Shweta Mishra1*, Rashmi Dahima2
1Sri Aurobindo Institute of Pharmacy, Ujjain Highway,Gram Bhavarasla, Indore, Madhya Pradesh 453111, India
2School of Pharmacy, Devi Ahilya Vishwavidyalaya, Takshila Parisar, Indore, Madhya Pradesh 452020, India
*Address for Corresponding Author
Sri Aurobindo Institute of Pharmacy, Ujjain Highway,Gram Bhavarasla, Indore, Madhya Pradesh 453111 India
Background: Diabetes mellitus is increasing globally affecting more than 180 million people worldwide. Thiazolidinediones (TZDs), Metformin, Sulfonylureas (SURs) are well-known drugs however, side-effects are associated with it which limits its use. Adiponectin Receptor 1 (AdipoR1) has been recently identified as an attractive anti-diabetic target as it plays a crucial role in regulating hyperlipidemic conditions which lead to obesity and increasing glucose transfer, gluconeogenesis and insulin sensitivity in pancreatic β-cells for the treatment of type 2 diabetes mellitus (T2DM).

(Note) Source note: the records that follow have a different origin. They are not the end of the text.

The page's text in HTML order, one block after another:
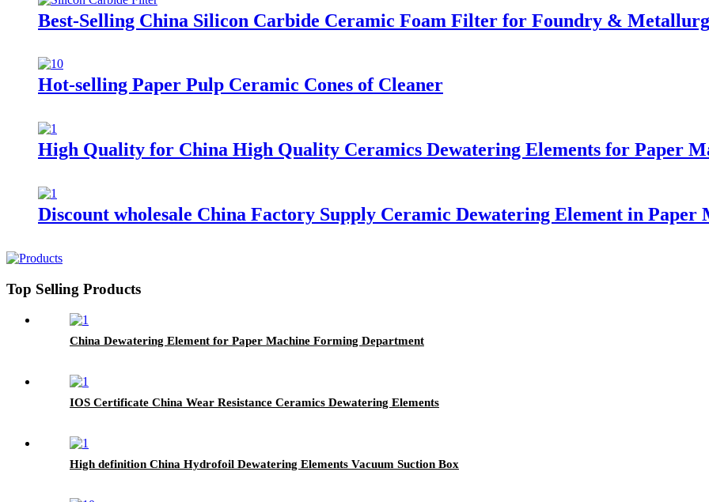
Best-Selling China Silicon Carbide Ceramic Foam Filter for Foundry &
Hot-selling Paper Pulp Ceramic Cones of Cleaner
High Quality for China High Quality Ceramics Dewatering Elements for Paper
Discount wholesale China Factory Supply Ceramic Dewatering Element in Paper
Top Selling Products
China Dewatering Element for Paper Machine Forming Department
IOS Certificate China Wear Resistance Ceramics Dewatering Elements
High definition China Hydrofoil Dewatering Elements Vacuum Suction Box
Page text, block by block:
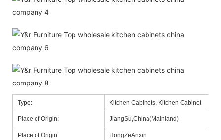
Type: Kitchen Cabinets, Kitchen Cabinet
Place of Origin: JiangSu,China(Mainland)
Place of Origin: HongZeAnxin
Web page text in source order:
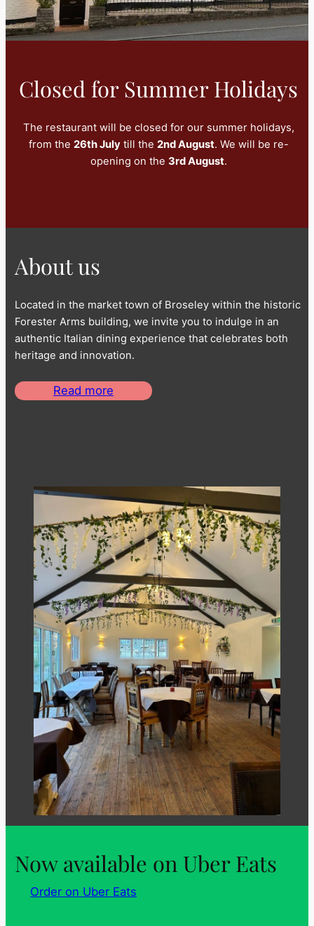
Closed for Summer Holidays
The restaurant will be closed for our summer holidays,
from the 26th Julytill the 2nd August. We will be re-
opening on the 3rd August.
About us
Located in the market town of Broseley within the historic
Forester Arms building, we invite you to indulge in an
authentic Italian dining experience that celebrates both
heritage and innovation.
Read more
Now available on Uber Eats
Order on Uber Eats
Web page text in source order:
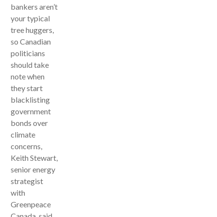
bankers aren’t
your typical
tree huggers,
so Canadian
politicians
should take
note when
they start
blacklisting
government
bonds over
climate
concerns,
Keith Stewart,
senior energy
strategist
with
Greenpeace
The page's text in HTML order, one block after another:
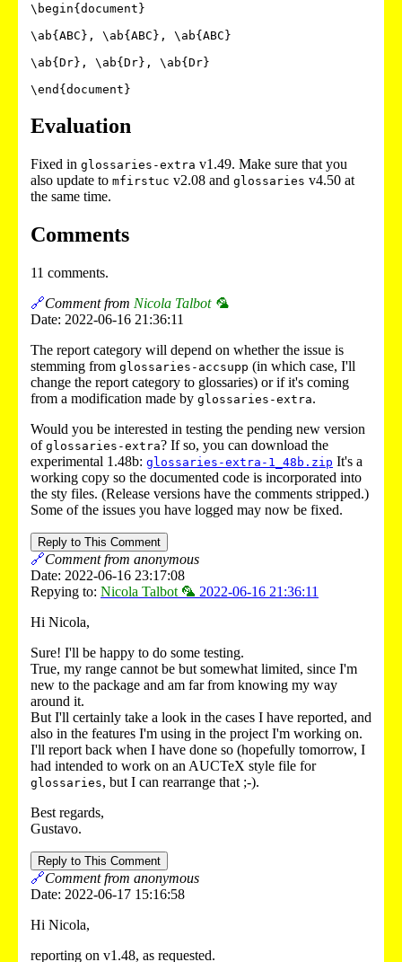
\begin{document}
\ab{ABC}, \ab{ABC}, \ab{ABC}
\ab{Dr}, \ab{Dr}, \ab{Dr}
Evaluation
Fixed in glossaries-extra v1.49. Make sure that you
also update to mfirstuc v2.08 and glossaries v4.50 at
the same time.
Comments
11 comments.
🔗Comment from Nicola Talbot 🦜
Date: 2022-06-16 21:36:11
The report category will depend on whether the issue is
stemming from glossaries-accsupp (in which case, I'll
change the report category to glossaries) or if it's coming
from a modification made by glossaries-extra.
Would you be interested in testing the pending new version
of glossaries-extra? If so, you can download the
experimental 1.48b: glossaries-extra-1_48b.zip It's a
working copy so the documented code is incorporated into
the sty files. (Release versions have the comments stripped.)
Some of the issues you have logged may now be fixed.
Reply to This Comment
🔗Comment from anonymous
Date: 2022-06-16 23:17:08
Repying to: Nicola Talbot 🦜 2022-06-16 21:36:11
Hi Nicola,
Sure! I'll be happy to do some testing.
True, my range cannot be but somewhat limited, since I'm
new to the package and am far from knowing my way
around it.
But I'll certainly take a look in the cases I have reported, and
also in the features I'm using in the project I'm working on.
I'll report back when I have done so (hopefully tomorrow, I
had intended to work on an AUCTeX style file for
glossaries, but I can rearrange that ;-).
Best regards,
Gustavo.
Reply to This Comment
🔗Comment from anonymous
Date: 2022-06-17 15:16:58
Hi Nicola,
reporting on v1.48, as requested.
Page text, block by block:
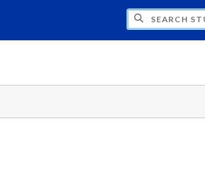
STUDENT EMPLOYMENT
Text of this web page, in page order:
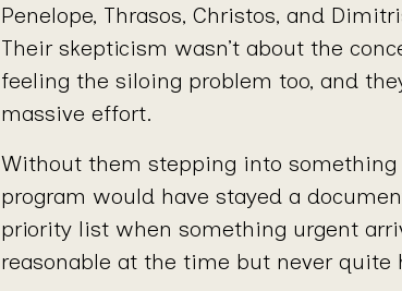
Penelope, Thrasos, Christos, and
Their skepticism wasn’t about the
feeling the siloing problem too, and
massive effort.
Without them stepping into
program would have stayed a
priority list when something urgent
reasonable at the time but never quite
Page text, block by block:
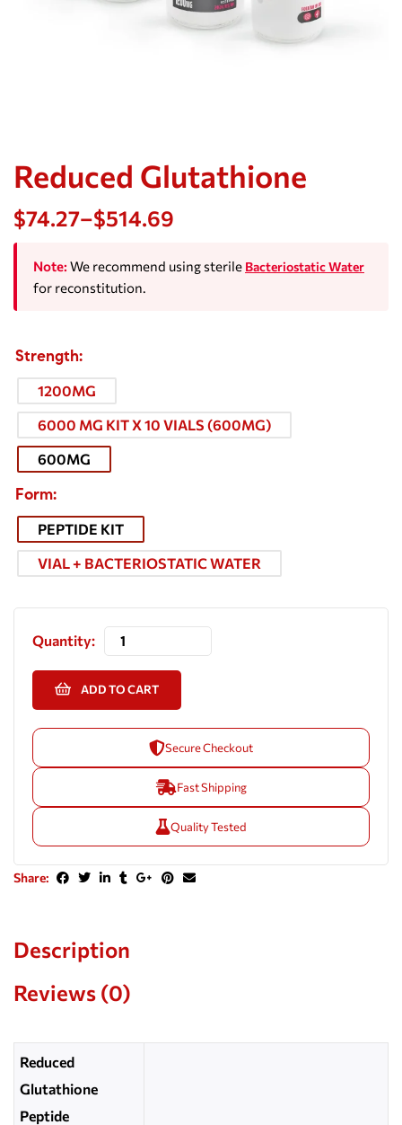
Reduced Glutathione
$74.27–$514.69
Note: We recommend using sterile Bacteriostatic Water
for reconstitution.
Strength
1200MG
6000 MG KIT X 10 VIALS (600MG)
600MG
Form
PEPTIDE KIT
VIAL + BACTERIOSTATIC WATER
Quantity:
ADD TO CART
Secure Checkout
Fast Shipping
Quality Tested
Share:
Description
Reviews (0)
Reduced
Glutathione
Peptide
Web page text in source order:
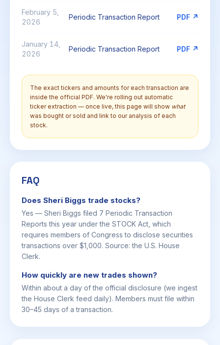
February 5,
2026
Periodic Transaction Report PDF ↗
January 14,
2026
Periodic Transaction Report PDF ↗
The exact tickers and amounts for each transaction are
inside the official PDF. We're rolling out automatic
ticker extraction — once live, this page will show what
was bought or sold and link to our analysis of each
stock.
FAQ
Does Sheri Biggs trade stocks?
Yes — Sheri Biggs filed 7 Periodic Transaction
Reports this year under the STOCK Act, which
requires members of Congress to disclose securities
transactions over $1,000. Source: the U.S. House
Clerk.
How quickly are new trades shown?
Within about a day of the official disclosure (we ingest
the House Clerk feed daily). Members must file within
30–45 days of a transaction.
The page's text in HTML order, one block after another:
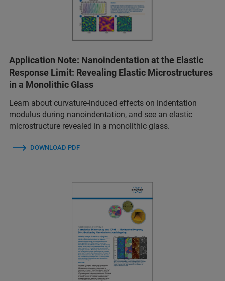
Application Note: Nanoindentation at the Elastic
Response Limit: Revealing Elastic Microstructures
in a Monolithic Glass
Learn about curvature-induced effects on indentation
modulus during nanoindentation, and see an elastic
microstructure revealed in a monolithic glass.
DOWNLOAD PDF
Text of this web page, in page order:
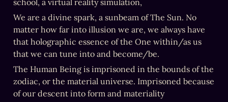
school, a virtual reality simulation,
We are a divine spark, a sunbeam of The Sun. No
matter how far into illusion we are, we always have
that holographic essence of the One within/as us
that we can tune into and become/be.
The Human Being is imprisoned in the bounds of the
zodiac, or the material universe. Imprisoned because
of our descent into form and materiality
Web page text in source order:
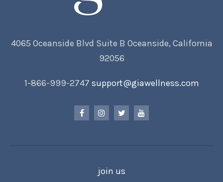
4065 Oceanside Blvd Suite B Oceanside, California
92056
1-866-999-2747 support@giawellness.com
join us
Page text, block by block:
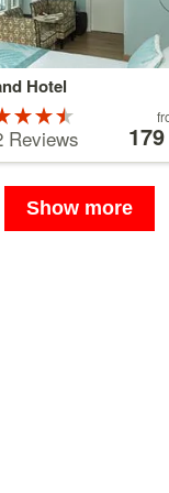
Hotel
5
Reviews starting
179 €
Show more
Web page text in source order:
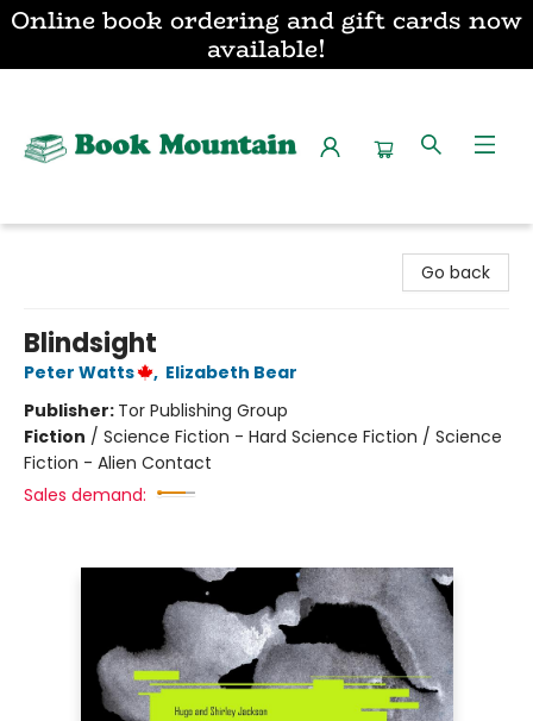
Online book ordering and gift cards now
available!
Go back
Blindsight
Peter Watts , Elizabeth Bear
Publisher: Tor Publishing Group
Fiction / Science Fiction - Hard Science Fiction / Science
Fiction - Alien Contact
Sales demand:
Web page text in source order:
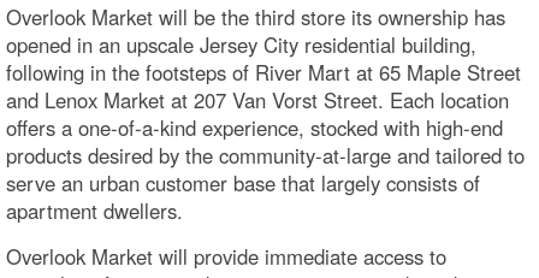
Overlook Market will be the third store its ownership has
opened in an upscale Jersey City residential building,
following in the footsteps of River Mart at 65 Maple Street
and Lenox Market at 207 Van Vorst Street. Each location
offers a one-of-a-kind experience, stocked with high-end
products desired by the community-at-large and tailored to
serve an urban customer base that largely consists of
apartment dwellers.
Overlook Market will provide immediate access to
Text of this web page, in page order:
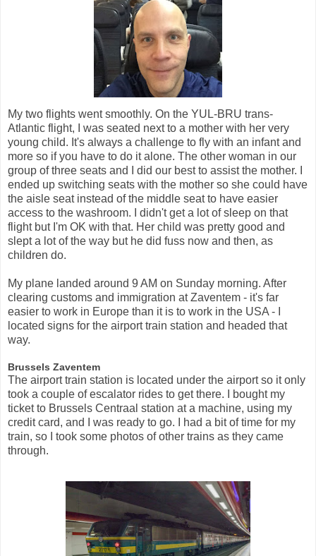
My two flights went smoothly. On the YUL-BRU trans-
Atlantic flight, I was seated next to a mother with her very
young child. It's always a challenge to fly with an infant and
more so if you have to do it alone. The other woman in our
group of three seats and I did our best to assist the mother. I
ended up switching seats with the mother so she could have
the aisle seat instead of the middle seat to have easier
access to the washroom. I didn't get a lot of sleep on that
flight but I'm OK with that. Her child was pretty good and
slept a lot of the way but he did fuss now and then, as
children do.
My plane landed around 9 AM on Sunday morning. After
clearing customs and immigration at Zaventem - it's far
easier to work in Europe than it is to work in the USA - I
located signs for the airport train station and headed that
way.
Brussels Zaventem
The airport train station is located under the airport so it only
took a couple of escalator rides to get there. I bought my
ticket to Brussels Centraal station at a machine, using my
credit card, and I was ready to go. I had a bit of time for my
train, so I took some photos of other trains as they came
through.
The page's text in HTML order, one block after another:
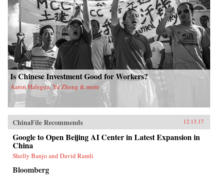
Is Chinese Investment Good for Workers?
Aaron Halegua, Yu Zheng & more
ChinaFile Recommends 12.13.17
Google to Open Beijing AI Center in Latest Expansion in
China
Shelly Banjo and David Ramli
Bloomberg
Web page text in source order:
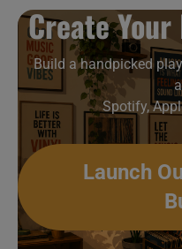
Create
Build a handpicked
Spotify,
Launch
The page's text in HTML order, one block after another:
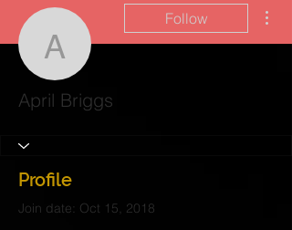
April Briggs
Follow
April Briggs
Profile
Join date: Oct 15, 2018
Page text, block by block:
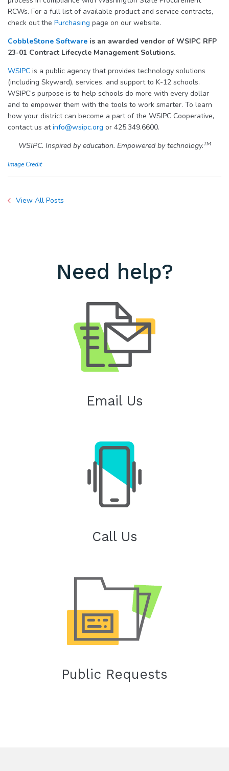
RCWs. For a full list of available product and service contracts,
check out the Purchasing page on our website.
CobbleStone Software is an awarded vendor of WSIPC RFP
23-01 Contract Lifecycle Management Solutions.
WSIPC is a public agency that provides technology solutions
(including Skyward), services, and support to K-12 schools.
WSIPC’s purpose is to help schools do more with every dollar
and to empower them with the tools to work smarter. To learn
how your district can become a part of the WSIPC Cooperative,
contact us atinfo@wsipc.org or 425.349.6600.
WSIPC. Inspired by education. Empowered by technology.TM
Image Credit
View All Posts
Need help?
Email Us
Call Us
Public Requests
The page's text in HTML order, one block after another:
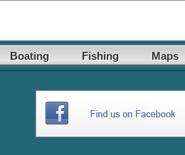
Boating Fishing Maps
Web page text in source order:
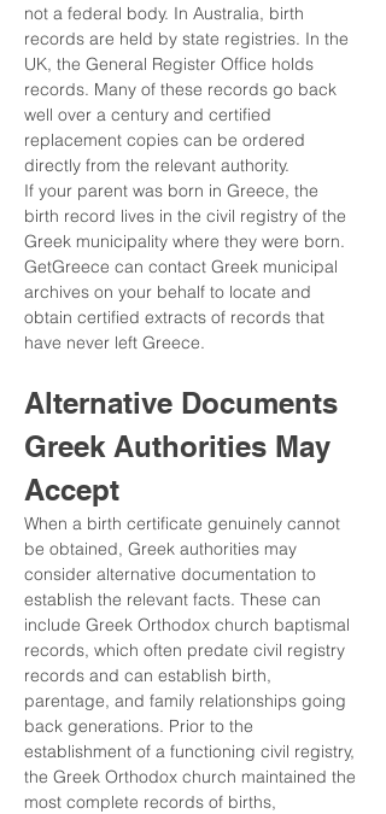
not a federal body. In Australia, birth
records are held by state registries. In the
UK, the General Register Office holds
records. Many of these records go back
well over a century and certified
replacement copies can be ordered
directly from the relevant authority.
If your parent was born in Greece, the
birth record lives in the civil registry of the
Greek municipality where they were born.
GetGreece can contact Greek municipal
archives on your behalf to locate and
obtain certified extracts of records that
have never left Greece.
Alternative Documents
Greek Authorities May
Accept
When a birth certificate genuinely cannot
be obtained, Greek authorities may
consider alternative documentation to
establish the relevant facts. These can
include Greek Orthodox church baptismal
records, which often predate civil registry
records and can establish birth,
parentage, and family relationships going
back generations. Prior to the
establishment of a functioning civil registry,
the Greek Orthodox church maintained the
most complete records of births,
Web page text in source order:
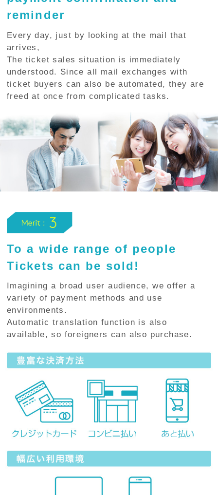
reminder
Every day, just by looking at the mail that
arrives,
The ticket sales situation is immediately
understood. Since all mail exchanges with
ticket buyers can also be automated, they are
freed at once from complicated tasks.
To a wide range of people
Tickets can be sold!
Imagining a broad user audience, we offer a
variety of payment methods and use
environments.
Automatic translation function is also
available, so foreigners can also purchase.
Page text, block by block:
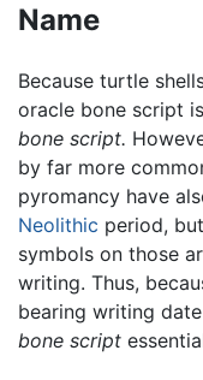
Name
Because turtle
oracle bone script
bone script.
by far more
pyromancy have
Neolithic period,
symbols on those
writing. Thus,
bearing writing
bone script
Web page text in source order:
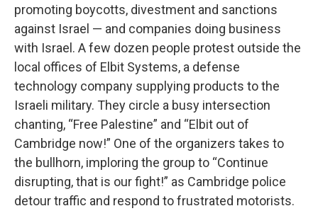
promoting boycotts, divestment and sanctions
against Israel — and companies doing business
with Israel. A few dozen people protest outside the
local offices of Elbit Systems, a defense
technology company supplying products to the
Israeli military. They circle a busy intersection
chanting, “Free Palestine” and “Elbit out of
Cambridge now!” One of the organizers takes to
the bullhorn, imploring the group to “Continue
disrupting, that is our fight!” as Cambridge police
detour traffic and respond to frustrated motorists.
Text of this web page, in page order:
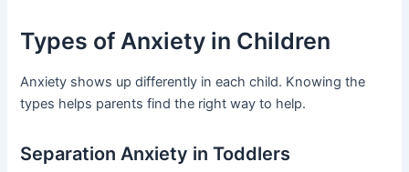
Types of Anxiety in Children
Anxiety shows up differently in each child. Knowing the
types helps parents find the right way to help.
Separation Anxiety in Toddlers
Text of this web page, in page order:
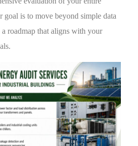
goal is to move beyond simple data
roadmap that aligns with your
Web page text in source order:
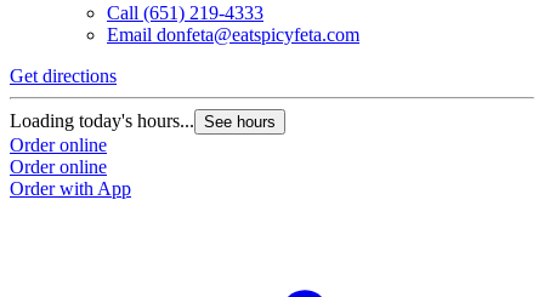
Call (651) 219-4333
Email donfeta@eatspicyfeta.com
Get directions
Loading today's hours... See hours
Order online
Order online
Order with App
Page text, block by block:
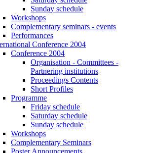
Sunday schedule
Workshops
Complementary seminars - events
Performances
Conference 2004
Conference 2004
Organisation - Committees -
Partnering institutions
Proceedings Contents
Short Profiles
Programme
Friday schedule
Saturday schedule
Sunday schedule
Workshops
Complementary Seminars
Poster Announcements
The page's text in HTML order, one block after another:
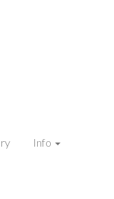
Info
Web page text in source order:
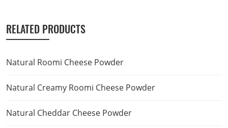
RELATED PRODUCTS
Natural Roomi Cheese Powder
Natural Creamy Roomi Cheese Powder
Natural Cheddar Cheese Powder
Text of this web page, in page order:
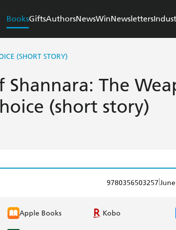
BooksGiftsAuthorsNewsWinNewsletters
(SHORT STORY)
Shannara: The
(short story)
9780356503257
Apple Books Kobo
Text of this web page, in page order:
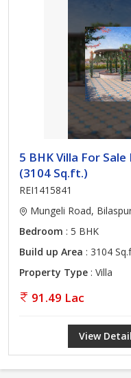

Objective: objective of present work was to design a drug molecule which can target adiponectin and Peroxisome proliferator-activated receptor as a target for treatment of diabetes mellitus. Material and methods: In this work, designing strategy relied on making a structural similarity having Peroxisome proliferator-activated receptor and Adiponectin Receptor 1 modulating activity. In this study to further investigate, the compounds were docked with individual receptor active sites, to study the stability of their complexes with both proteins and final binding orientations of these molecules. After the absorption, distribution, metabolism and excretion properties of the derivatives possessing a good binding affinity for all the receptors were evaluated. Later on, the in-silico toxicity studies were also performed. Results and conclusion: The positive results of these compounds showed that they can be further studied for the in-vitro and in-vivo activities after synthesis. Thus, these derivatives might be promising lead compounds for the treatment of diabetes mellitus without the allied risk of hypoglycemia and cardiovascular risks.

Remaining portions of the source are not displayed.